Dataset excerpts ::

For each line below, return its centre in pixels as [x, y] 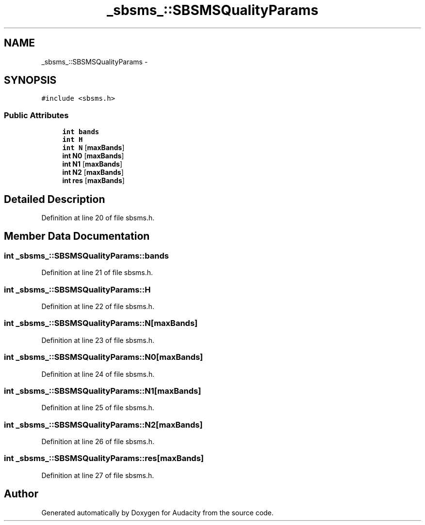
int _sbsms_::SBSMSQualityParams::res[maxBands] [104, 458]
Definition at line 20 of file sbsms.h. [98, 218]
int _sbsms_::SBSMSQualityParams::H [77, 289]
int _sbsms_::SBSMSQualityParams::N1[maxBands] [103, 391]
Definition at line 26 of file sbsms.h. [98, 441]
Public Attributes [36, 115]
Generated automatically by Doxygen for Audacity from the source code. [157, 512]
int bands [81, 132]
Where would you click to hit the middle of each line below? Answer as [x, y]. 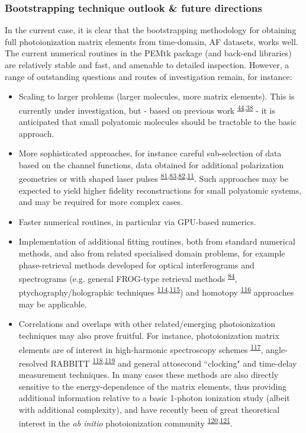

Work item :: Although the records include pictures, output only their text, exactly and completely.

Exercise response ::
For each line below, return its centre in pixels as [x, y] 
int _sbsms_::SBSMSQualityParams::res[maxBands] [104, 458]
Definition at line 20 of file sbsms.h. [98, 218]
int _sbsms_::SBSMSQualityParams::H [77, 289]
int _sbsms_::SBSMSQualityParams::N1[maxBands] [103, 391]
Definition at line 26 of file sbsms.h. [98, 441]
Public Attributes [36, 115]
Generated automatically by Doxygen for Audacity from the source code. [157, 512]
int bands [81, 132]
Where would you click to hit the middle of each line below? Answer as [x, y]. 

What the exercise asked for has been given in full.